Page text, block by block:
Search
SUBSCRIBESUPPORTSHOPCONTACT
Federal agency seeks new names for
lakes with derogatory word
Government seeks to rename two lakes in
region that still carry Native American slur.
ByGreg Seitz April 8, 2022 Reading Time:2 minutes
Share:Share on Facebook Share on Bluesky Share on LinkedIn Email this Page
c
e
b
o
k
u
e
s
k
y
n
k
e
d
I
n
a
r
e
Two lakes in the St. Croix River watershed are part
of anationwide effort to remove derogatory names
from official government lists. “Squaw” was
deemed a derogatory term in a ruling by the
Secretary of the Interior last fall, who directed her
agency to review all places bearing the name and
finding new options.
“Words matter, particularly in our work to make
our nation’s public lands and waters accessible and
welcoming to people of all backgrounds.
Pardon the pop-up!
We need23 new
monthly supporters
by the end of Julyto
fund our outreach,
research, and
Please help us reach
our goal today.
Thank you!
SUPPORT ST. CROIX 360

**WHAT TO WORK ON:** Write down all of the records again, word for word.

**RESPONSE BOX:**
Page text, block by block:
Search
SUBSCRIBESUPPORTSHOPCONTACT
Federal agency seeks new names for
lakes with derogatory word
Government seeks to rename two lakes in
region that still carry Native American slur.
ByGreg Seitz April 8, 2022 Reading Time:2 minutes
Share:Share on Facebook Share on Bluesky Share on LinkedIn Email this Page
c
e
b
o
k
u
e
s
k
y
n
k
e
d
I
n
a
r
e
Two lakes in the St. Croix River watershed are part
of anationwide effort to remove derogatory names
from official government lists. “Squaw” was
deemed a derogatory term in a ruling by the
Secretary of the Interior last fall, who directed her
agency to review all places bearing the name and
finding new options.
“Words matter, particularly in our work to make
our nation’s public lands and waters accessible and
welcoming to people of all backgrounds.
Pardon the pop-up!
We need23 new
monthly supporters
by the end of Julyto
fund our outreach,
research, and
Please help us reach
our goal today.
Thank you!
SUPPORT ST. CROIX 360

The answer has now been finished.